Samples were prepared for TEM analysis by applying an analyte solution (A280 of approximately one) to carbon-coated copper grids for 2 min, followed by triple rinsing with dd-H2O. The grids were then exposed to a 1.6% aqueous solution of uranyl acetate for 1 min as a negative stain. Images were obtained at the Berkeley electron microscope lab using a FEI Tecnai 12 transmission electron microscope with 120 kV accelerating voltage.

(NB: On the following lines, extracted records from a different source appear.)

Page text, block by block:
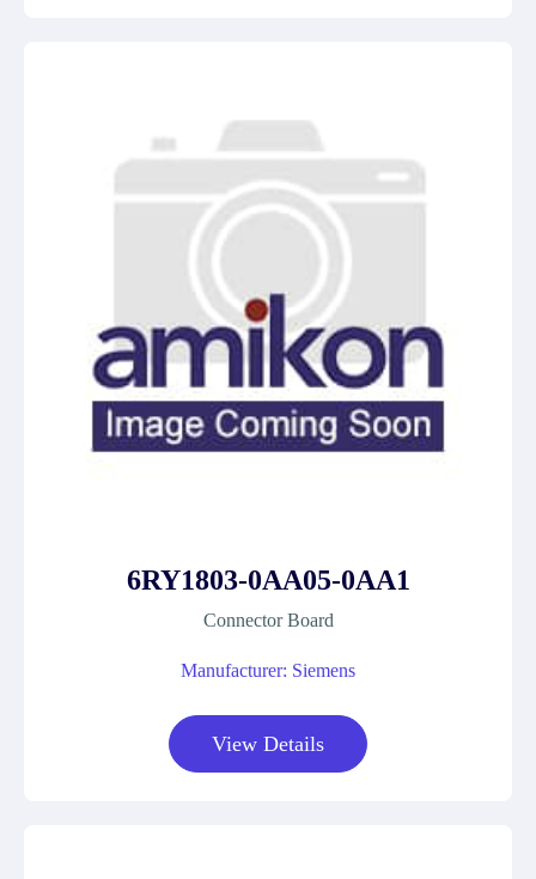
6RY1803-0AA05-0AA1
Connector Board
Manufacturer: Siemens
View Details
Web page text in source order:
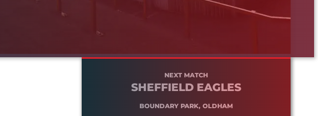
NEXT MATCH
SHEFFIELD EAGLES
BOUNDARY PARK, OLDHAM
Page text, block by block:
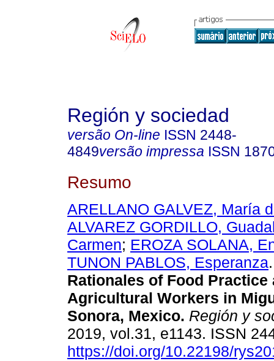
Región y sociedad
versão On-line ISSN 2448-
4849versão impressa ISSN
Resumo
ARELLANO GALVEZ, María
ALVAREZ GORDILLO,
Carmen; EROZA SOLANA,
TUNON PABLOS, Esperanza.
Rationales of Food Practice
Agricultural Workers in
Sonora, Mexico. Región y
2019, vol.31, e1143. ISSN
https://doi.org/10.22198/
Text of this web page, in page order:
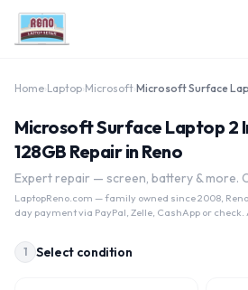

Agarose gel electrophoresis

PCR products were analyzed in a 1% agarose gel in TAE buffer (40 mM Tris, 20 mM acetic acid, and 1 mM EDTA) with 2X SYBR Safe DNA Gel Stain (ThermoFisher Scientific, Cat# S33102) for 30 min at 120 volts. Agarose gels were imaged on a BioRad GelDoc EZ Imager.

SDS-PAGE analysis

NuPAGE 4–12% Bis-Tris Protein Gels (Invitrogen, Cat# NP0323BOX) were used. Gels were run with 1X MES buffer for 45 min at 160 volts. Samples were loaded with Laemmli sample buffer and imaged with a Coomassie stain on a BioRad GelDoc EZ Imager.

Strains

Escherichia coli DH10B competent Cells from ThermoFisher Scientific were used for all experiments. Overnight growth from a single colony was grown for 16–20 h at 37 °C shaking at 200 r.p.m. in LB-Lennox media (VWR, Cat# AAH26760) with chloramphenicol at 34 mg/L. Expressions were sub-cultured 1:100 into 2xYT media (Teknova, Cat# Y0210) with 34 mg/L chloramphenicol and allowed to express overnight at 37 °C shaking at 200 r.p.m.

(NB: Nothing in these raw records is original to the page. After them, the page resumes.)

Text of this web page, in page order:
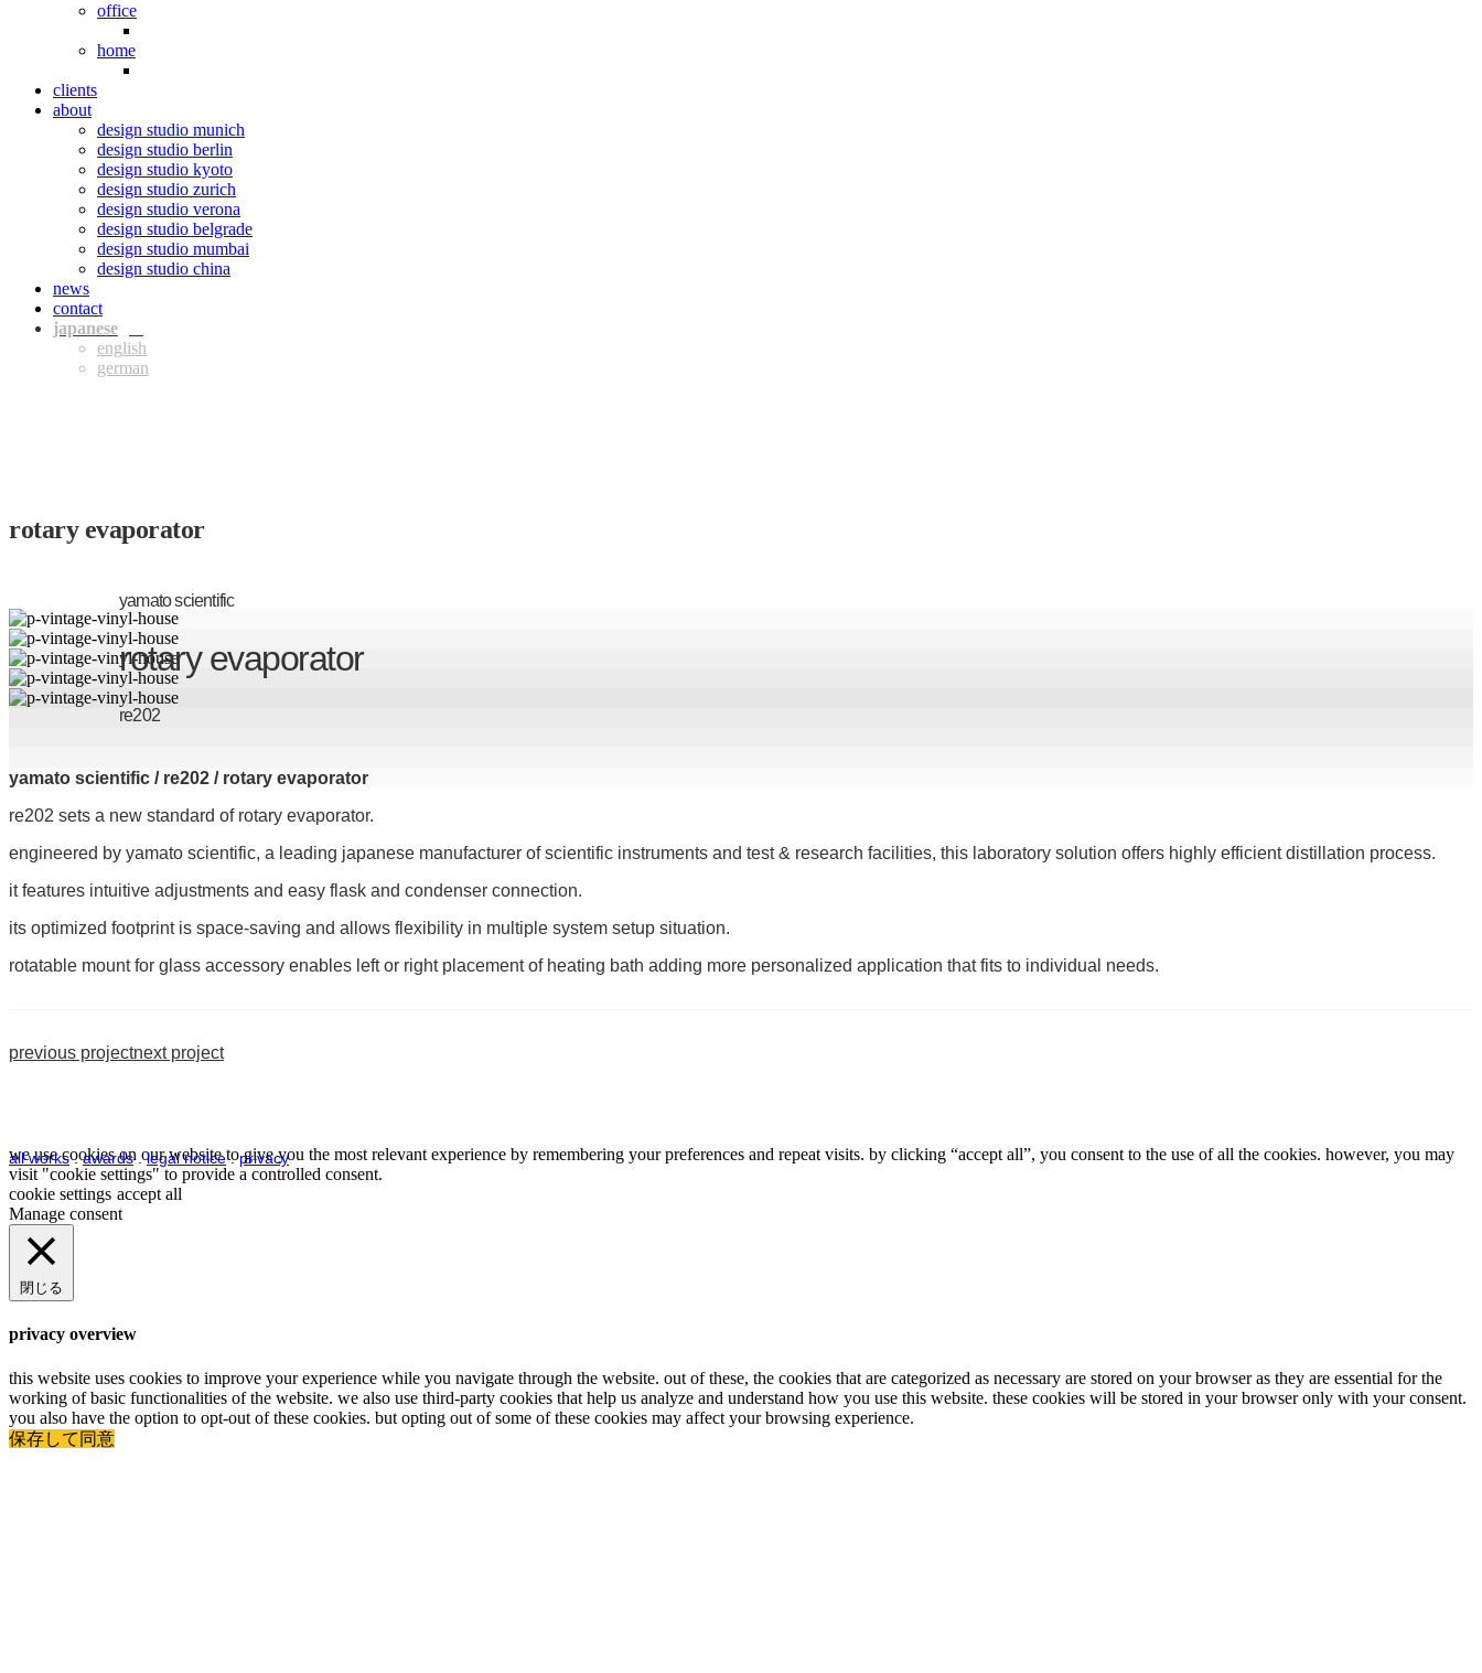
office
home
clients
about
design studio munich
design studio berlin
design studio kyoto
design studio zurich
design studio verona
design studio belgrade
design studio mumbai
design studio china
news
contact
eng
ger
rotary evaporator
yamato scientific
rotary evaporator
re202
yamato scientific / re202 / rotary evaporator
re202 sets a new standard of rotary evaporator.
engineered by yamato scientific, a leading japanese manufacturer of scientific instruments and test & research facilities, this laboratory solution offers highly efficient distillation process.
it features intuitive adjustments and easy flask and condenser connection.
its optimized footprint is space-saving and allows flexibility in multiple system setup situation.
rotatable mount for glass accessory enables left or right placement of heating bath adding more personalized application that fits to individual needs.
previous projectnext project
all works.awards.legal notice.privacy
we use cookies on our website to give you the most relevant experience by remembering your preferences and repeat visits. by clicking “accept all”, you consent to the use of all the cookies. however, you may
visit "cookie settings" to provide a controlled consent.
cookie settings accept all
Manage consent
閉じる
privacy overview
this website uses cookies to improve your experience while you navigate through the website. out of these, the cookies that are categorized as necessary are stored on your browser as they are essential for the
working of basic functionalities of the website. we also use third-party cookies that help us analyze and understand how you use this website. these cookies will be stored in your browser only with your consent.
you also have the option to opt-out of these cookies. but opting out of some of these cookies may affect your browsing experience.
保存して同意

Individual variant cloning

Individual variants were cloned using a method adapted from above. Briefly, overlap extension PCR (Supplementary Data 4) yielded a double-stranded fragment that spanned the length of one entry vector chunk. Each fragment was cloned into its respective entry vector using standard golden gate cloning techniques. Cloned plasmids were transformed into DH10B cells. Individual colonies were sequenced prior to expression.

Individual variant assembly-competency screen

Sixteen selected mutants were individually then expressed in 50 mL cultures of 2xYT as described. These expressions were lysed by sonication, precipitated twice with 50% ammonium sulfate, and evaluated by HPLC, SEC, and TEM. Peak height percent compared to wild type at 11.2 min was used as a proxy for VLP formation.

Individual variant expression and purification

Individual variants identified as potentially acid sensitive were expressed as described previously, precipitated with 50% ammonium sulfate, and purified with FPLC anion exchange as described above. Fractions containing MS2 CP variants were buffer exchanged into 10 mM phosphate pH 7.2 with an Amicon Ultra-15 Centrifugal Filter with a 100 kDa membrane filter. Concentrated variants were frozen for further analysis.

High-throughput sequencing data processing

Data were trimmed using Trimmomatic64 with a 2-unit sliding quality window of 30 and a minimum length of 30.

java -jar trimmomatic-0.36.jar PE input_forward_HTS001.fastq.gz input_reverse_HTS001.fastq.gz s1_pe s1_se s2_pe s2_se SLIDINGWINDOW:2:30 MINLEN:30

Reads were merged with FLASH (fast length adjustment of short reads)65 with a maximum over-lap of 167 basepairs.

flash -M 167 s1_pe s2_pe -o HTS001

Reads were then aligned to the wild-type MS2 CP reference gene with Burrows–Wheeler Aligner (BWA-MEM)66.

bwa mem -p Reference/ref.fasta HTS001.extendedFrags.fastq>HTS001.sam

Reads were sorted and indexed with Samtools67.

samtools view -bT Reference/ref.fasta HTS001.sam -o HTS001.bam samtools sort -o HTS001_sort.bam HTS001.bam

samtools index HTS001_sort.bam

The Picard function CleanSam was used to filter unmapped reads.

java -Xmx4g -jar picard.jar CleanSam I=HTS001_sort.bam O=HTS001_filt.bam

Reads longer or shorter than the expected length of the MS2 CP were removed.

samtools view -b -F 4 HTS001_filt.bam>HTS001_map.bam

samtools view HTS001_map.bam | grep “393M” | sort | less -S>HTS001.txt

Reads were proceed to generate an AFL using code written in-house (Supplementary Methods).

Code availability

All in-house code is available from the authors upon request. Additional details on computational methodology can be found in the Supplementary Information.

Data availability

AFL and MI data for the MS2 CP are available in the Supplementary materials, and additional information is available from the authors by request.